As a further difference with previous comparative studies [10], the correlation between 18F-flutemetamol and 11C-PIB SUVR values in SWM (Table 2) was higher than previously observed (in [10] r = 0.36). The definition of the WM VOI may have been more accurate in the current study as it was based on the MRI. A WM VOI that is defined based on PET may be affected by spillover between GM and WM and this may differ between 18F-flutemetamol and 11C-PIB, yielding lower correlations in previous studies [10].

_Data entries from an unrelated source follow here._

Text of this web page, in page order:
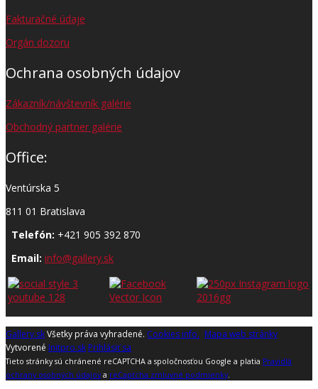
Fakturačné údaje
Orgán dozoru
Ochrana osobných údajov
Zákazník/návštevník galérie
Obchodný partner galérie
Office:
Ventúrska 5
811 01 Bratislava
Telefón: +421 905 392 870
Email: info@gallery.sk
Gallery.skVšetky práva vyhradené. Cookies info. Mapa web stránky
Vytvorené Initpro.sk Prihlásiť sa
Tieto stránky sú chránené reCAPTCHA a spoločnosťou Google a platia Pravidlá
ochrany osobných údajova reCaptcha zmluvné podmienky.
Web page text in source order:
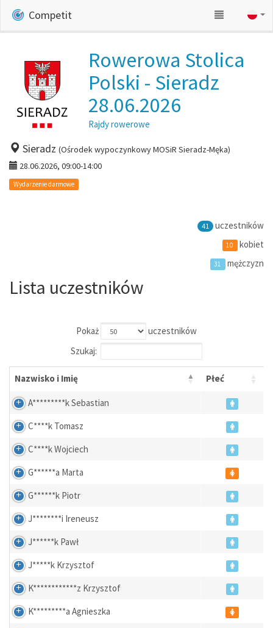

We also evaluated how differences in the analysis method affected the concordance and the correlation with 11C-PIB. PVC did not substantially alter correlations between 18F-flutemetamol and 11C-PIB in neocortical VOIs, but affected the correlation in striatum and medial temporal cortex in a positive sense. The latter area is known to be particularly susceptible to partial volume effects. Second, using the pons as a reference region resulted in substantially lower correlations between 18F-flutemetamol and 11C-PIB in neocortical regions (Table 2). Only in striatum, medial temporal cortex and SWM did the pons as a reference region yield better correlations (Table 2). Finally, the correlations of SUVRs were the same when 18F-flutemetamol and 11C-PIB scans were analysed with a purely PET-based method [20] compared to our MRI-based method [16] (Table 2). It however is worth noting that the slopes for the correlations between 18F-flutemetamol and 11C-PIB were substantially lower for the purely PET-based method than when MRI was used to independently define the regions to be used for analysis of the two PET modalities.

Practical implications

The FDA and EMA approvals of amyloid imaging are for visual reads and are restricted to patients with cognitive decline. For research use in cognitively intact individuals, our findings suggest that semiquantitative assessment would be preferable above visual reads. In cognitively intact older individuals cerebellar GM would be the preferred reference region compared with the pons. PVC would be advantageous for evaluation of medial temporal cortex and subcortical regions. Concordance between 18F-flutemetamol and 11C-PIB was better when regions were based on MRI rather than for PET-based regions.

Conclusion

Our study of amyloid markers in asymptomatic older adults provides evidence that semiquantitative measures of 18F-flutemetamol with cerebellar GM as a reference are closely similar to what one would obtain if 11C-PIB was used, in particular if MRI is used to define the regions of interest. Concordance for visual reads tended to be less convincing in this population.